09/21/11: Seeking a different sort of ‘bailout’

This op-ed appeared in The Virginian-Pilot on the date shown.

THE NORFOLK City Council was on retreat this week. At the top of the agenda on Tuesday morning, the second day of the two-day event, was the topic of redistricting. While I wish council members had taken it up at their retreat last year, the fact that they considered it at all gives me hope that Norfolk will be able to make progress toward a better system of electing its council representatives and, ultimately, to the removal of Department of Justice review of its district boundaries.

The official term for removal of that oversight is “bailout,” and a number of Virginia localities have been successful this year in achieving it. The most recent agreement, with Culpeper County, was announced last month. Four other localities — the counties of Rappahannock and Bedford and the cities of Bedford and Manassas Park — obtained similar agreements earlier this summer. Applications are pending in an additional four localities.

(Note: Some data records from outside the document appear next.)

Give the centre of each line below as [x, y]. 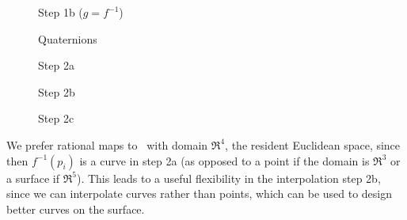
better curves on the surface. [76, 209]
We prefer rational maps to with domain [107, 144]
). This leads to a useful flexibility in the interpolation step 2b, [228, 178]
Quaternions [68, 38]
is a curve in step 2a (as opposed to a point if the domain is [224, 160]
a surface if [33, 178]
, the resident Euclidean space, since [313, 144]
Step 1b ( [61, 12]
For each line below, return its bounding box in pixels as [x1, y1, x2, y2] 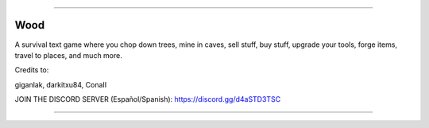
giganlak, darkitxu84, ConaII [14, 80, 107, 89]
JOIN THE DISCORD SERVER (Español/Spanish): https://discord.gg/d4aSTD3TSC [14, 95, 281, 104]
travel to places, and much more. [14, 50, 123, 60]
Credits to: [14, 65, 49, 75]

The bailout means that the jurisdiction no longer is covered by certain provisions of the Voting Rights Act of 1965. Specifically, the locality is exempt from the preclearance requirements of Section 5, meaning that their redistricting plans no longer have to be approved by DOJ.

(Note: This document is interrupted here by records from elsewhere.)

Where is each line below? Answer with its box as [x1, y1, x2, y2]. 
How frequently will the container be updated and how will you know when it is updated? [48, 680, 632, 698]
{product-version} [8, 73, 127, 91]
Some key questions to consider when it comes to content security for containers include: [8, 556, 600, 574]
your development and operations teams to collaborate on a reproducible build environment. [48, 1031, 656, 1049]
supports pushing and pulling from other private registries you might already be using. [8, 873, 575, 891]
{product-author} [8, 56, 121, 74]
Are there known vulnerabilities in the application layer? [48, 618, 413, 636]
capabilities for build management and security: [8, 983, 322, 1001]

To apply for a bailout, the locality has to demonstrate that during the past 10 years, it has not engaged in voting discrimination. The U.S. District Court for the District of Columbia approves the agreement and retains jurisdiction for 10 years afterward.

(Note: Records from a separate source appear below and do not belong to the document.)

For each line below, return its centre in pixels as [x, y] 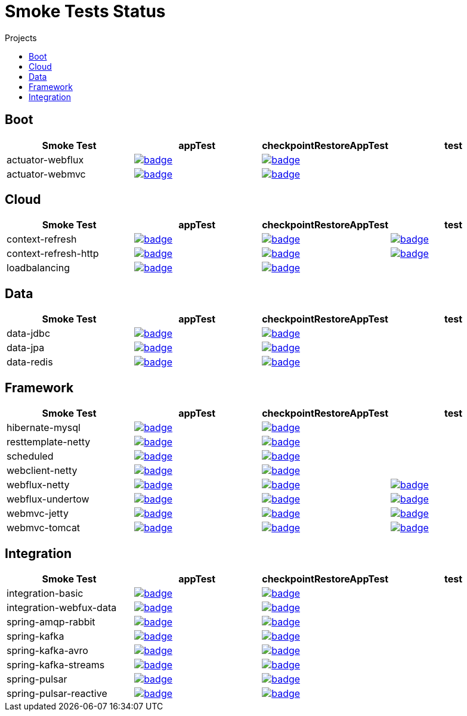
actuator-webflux [45, 159]
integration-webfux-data [62, 607]
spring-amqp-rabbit [51, 622]
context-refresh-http [53, 254]
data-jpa [26, 348]
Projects [21, 38]
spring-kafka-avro [47, 650]
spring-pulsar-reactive [57, 693]

The story of how Culpeper came to pursue the bailout is an interesting one. Electoral Board chair Mary Dale was not a resident of the United States in 1965 when the Voting Rights Act was passed. She moved here in 1966. Prior to that she was a British citizen.

Dale first learned of the possibility of getting a bailout in the summer of 2010. Once the county’s Board of Supervisors approved the process, she started gathering the information, including Electoral Board records for the previous 10 years.

A jurisdiction must have a “spotless record of following the law,” according to a Fredericksburg newspaper. “It took a lot longer than we expected,” Dale told the paper.

But happen it did — or, rather, will, when the court signs off on the agreement later this month.

Prior to this year’s actions, only 18 jurisdictions in Virginia had been allowed to bail out of the Voting Rights Act provisions: the cities of Fairfax, Harrisonburg, Salem and Winchester and the counties of Amherst, Augusta, Botetourt, Essex, Frederick, Greene, Middlesex, Page, Pulaski, Roanoke, Rockingham, Shenandoah, Warren and Washington.

Noticeably missing from that list is any locality in Hampton Roads. Norfolk, with adjustments to its redistricting plan, could put itself on the path to being the first.